» Problem requirements: Search the entries for the word "known" and pull out each line that has it.

━━ Data extracts

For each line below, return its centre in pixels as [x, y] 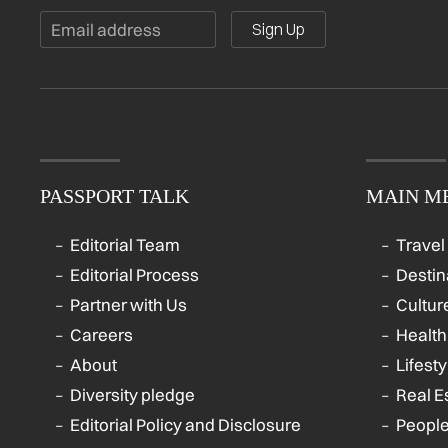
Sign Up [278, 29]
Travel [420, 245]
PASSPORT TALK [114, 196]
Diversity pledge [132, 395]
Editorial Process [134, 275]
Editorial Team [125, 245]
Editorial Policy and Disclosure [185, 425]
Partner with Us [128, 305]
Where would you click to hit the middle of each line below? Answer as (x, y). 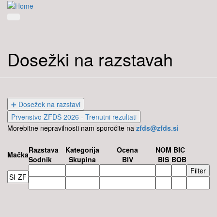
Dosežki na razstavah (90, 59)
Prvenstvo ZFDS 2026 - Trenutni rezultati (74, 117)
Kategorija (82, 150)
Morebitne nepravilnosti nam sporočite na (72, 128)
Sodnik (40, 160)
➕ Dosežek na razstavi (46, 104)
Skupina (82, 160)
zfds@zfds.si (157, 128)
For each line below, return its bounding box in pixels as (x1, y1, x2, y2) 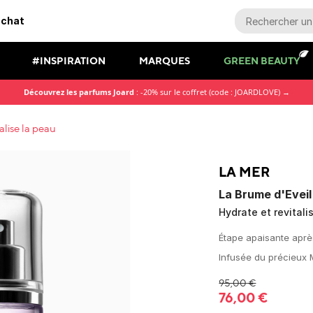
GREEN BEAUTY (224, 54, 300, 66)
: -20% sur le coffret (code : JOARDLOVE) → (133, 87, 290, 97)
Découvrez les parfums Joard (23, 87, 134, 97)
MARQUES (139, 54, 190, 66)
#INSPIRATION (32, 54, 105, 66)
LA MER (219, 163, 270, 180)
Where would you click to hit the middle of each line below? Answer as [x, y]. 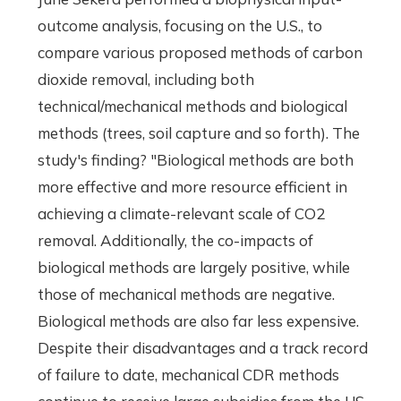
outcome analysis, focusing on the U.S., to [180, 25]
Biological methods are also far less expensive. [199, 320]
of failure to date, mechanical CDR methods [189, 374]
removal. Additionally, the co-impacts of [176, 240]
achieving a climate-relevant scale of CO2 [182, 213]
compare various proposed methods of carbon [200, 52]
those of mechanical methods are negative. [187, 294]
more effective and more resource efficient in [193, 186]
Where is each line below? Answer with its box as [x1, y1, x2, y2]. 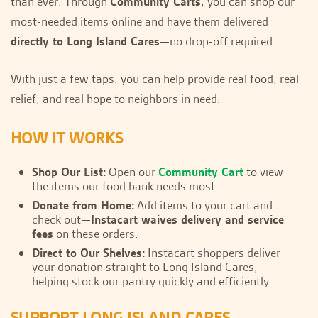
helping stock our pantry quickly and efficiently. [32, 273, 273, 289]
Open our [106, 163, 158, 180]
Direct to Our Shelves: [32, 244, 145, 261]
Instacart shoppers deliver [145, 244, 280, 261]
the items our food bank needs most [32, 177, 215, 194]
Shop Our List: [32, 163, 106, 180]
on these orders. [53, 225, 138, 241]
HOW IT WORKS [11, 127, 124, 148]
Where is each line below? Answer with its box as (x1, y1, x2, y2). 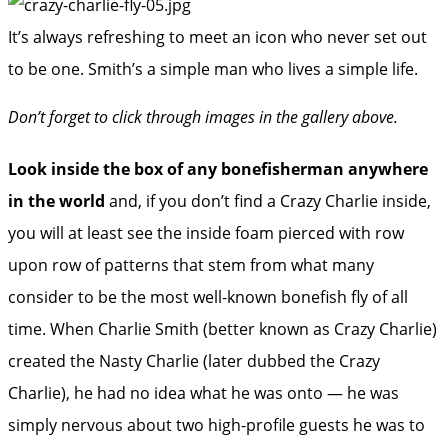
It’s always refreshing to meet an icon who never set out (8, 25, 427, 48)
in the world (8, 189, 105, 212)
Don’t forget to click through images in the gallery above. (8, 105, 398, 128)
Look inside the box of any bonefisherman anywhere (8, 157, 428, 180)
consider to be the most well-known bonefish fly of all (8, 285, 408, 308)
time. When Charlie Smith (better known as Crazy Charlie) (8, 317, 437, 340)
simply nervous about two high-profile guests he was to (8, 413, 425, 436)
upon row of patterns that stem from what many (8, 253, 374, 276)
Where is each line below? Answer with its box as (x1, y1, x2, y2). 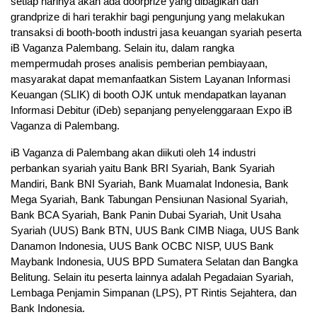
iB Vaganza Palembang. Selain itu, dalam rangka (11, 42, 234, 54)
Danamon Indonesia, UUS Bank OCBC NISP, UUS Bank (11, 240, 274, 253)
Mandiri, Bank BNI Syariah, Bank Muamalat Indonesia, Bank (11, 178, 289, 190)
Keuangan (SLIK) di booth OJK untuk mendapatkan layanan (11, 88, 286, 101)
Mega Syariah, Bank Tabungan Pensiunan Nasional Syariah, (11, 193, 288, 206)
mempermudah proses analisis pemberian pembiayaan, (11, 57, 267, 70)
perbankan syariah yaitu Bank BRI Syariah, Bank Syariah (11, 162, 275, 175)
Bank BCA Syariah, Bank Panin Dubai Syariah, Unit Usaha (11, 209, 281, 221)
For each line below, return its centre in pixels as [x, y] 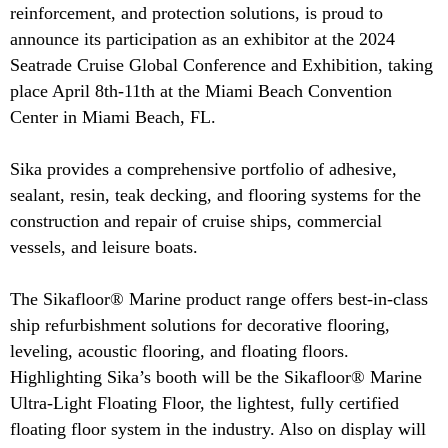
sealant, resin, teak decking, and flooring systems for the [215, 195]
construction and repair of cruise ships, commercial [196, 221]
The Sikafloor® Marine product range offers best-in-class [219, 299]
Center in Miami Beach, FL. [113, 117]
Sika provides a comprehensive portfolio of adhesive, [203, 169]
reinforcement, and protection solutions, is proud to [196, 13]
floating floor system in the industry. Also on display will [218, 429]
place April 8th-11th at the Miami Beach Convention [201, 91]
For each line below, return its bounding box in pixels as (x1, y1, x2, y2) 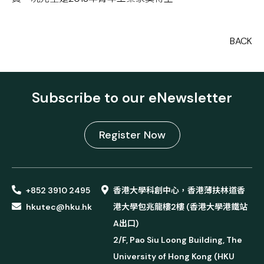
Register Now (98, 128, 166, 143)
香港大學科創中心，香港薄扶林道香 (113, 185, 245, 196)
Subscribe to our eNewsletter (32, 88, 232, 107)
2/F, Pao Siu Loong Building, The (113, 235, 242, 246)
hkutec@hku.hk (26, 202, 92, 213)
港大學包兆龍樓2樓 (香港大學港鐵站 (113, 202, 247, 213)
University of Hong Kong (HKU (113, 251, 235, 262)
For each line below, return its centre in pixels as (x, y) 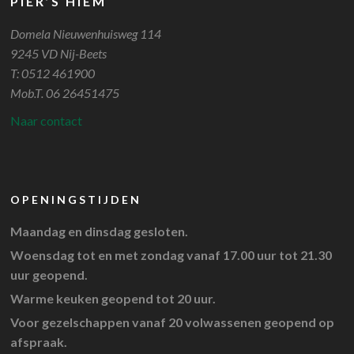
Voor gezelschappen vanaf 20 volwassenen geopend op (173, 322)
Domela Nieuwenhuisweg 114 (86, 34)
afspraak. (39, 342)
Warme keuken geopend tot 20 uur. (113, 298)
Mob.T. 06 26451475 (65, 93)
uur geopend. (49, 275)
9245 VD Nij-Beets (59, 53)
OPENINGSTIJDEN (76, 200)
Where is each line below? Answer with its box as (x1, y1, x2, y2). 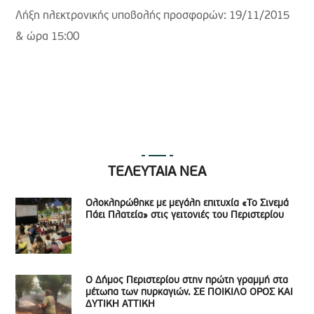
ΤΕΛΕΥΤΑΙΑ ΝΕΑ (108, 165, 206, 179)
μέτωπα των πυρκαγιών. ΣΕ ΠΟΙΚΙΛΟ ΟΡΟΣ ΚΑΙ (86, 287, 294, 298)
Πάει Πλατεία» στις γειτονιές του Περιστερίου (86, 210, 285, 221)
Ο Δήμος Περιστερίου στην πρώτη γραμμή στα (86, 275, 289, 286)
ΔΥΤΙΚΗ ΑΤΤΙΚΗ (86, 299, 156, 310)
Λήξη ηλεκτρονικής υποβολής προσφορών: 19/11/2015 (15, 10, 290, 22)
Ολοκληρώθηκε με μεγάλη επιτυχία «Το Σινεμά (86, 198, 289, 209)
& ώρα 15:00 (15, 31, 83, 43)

━━━━

» Worked solution:
consider to be the most well-known bonefish fly of all (8, 285, 408, 308)
time. When Charlie Smith (better known as Crazy Charlie) (8, 317, 437, 340)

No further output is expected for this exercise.